# Brief:
Up to and including the line that holds "V. Increasing the", print the data exactly from its first line; do not print the pictures.

# Data shown:

________

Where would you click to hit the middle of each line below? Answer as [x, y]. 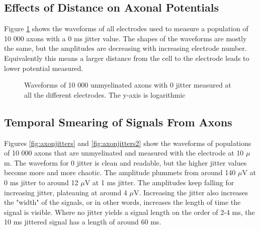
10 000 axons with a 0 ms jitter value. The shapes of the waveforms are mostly [125, 38]
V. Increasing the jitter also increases [191, 192]
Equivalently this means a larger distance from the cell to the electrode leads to [127, 58]
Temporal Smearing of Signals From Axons [118, 122]
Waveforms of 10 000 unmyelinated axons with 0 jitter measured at [128, 85]
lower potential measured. [44, 68]
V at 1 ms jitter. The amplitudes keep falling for [159, 182]
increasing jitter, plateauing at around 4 [66, 192]
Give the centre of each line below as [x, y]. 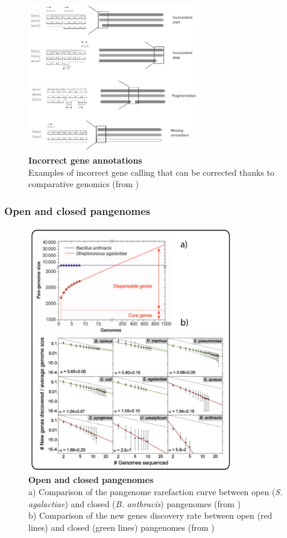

________

# Answer box:
Where would you click to hit the middle of each line below? Answer as [x, y]. 
10 000 axons with a 0 ms jitter value. The shapes of the waveforms are mostly [125, 38]
V. Increasing the jitter also increases [191, 192]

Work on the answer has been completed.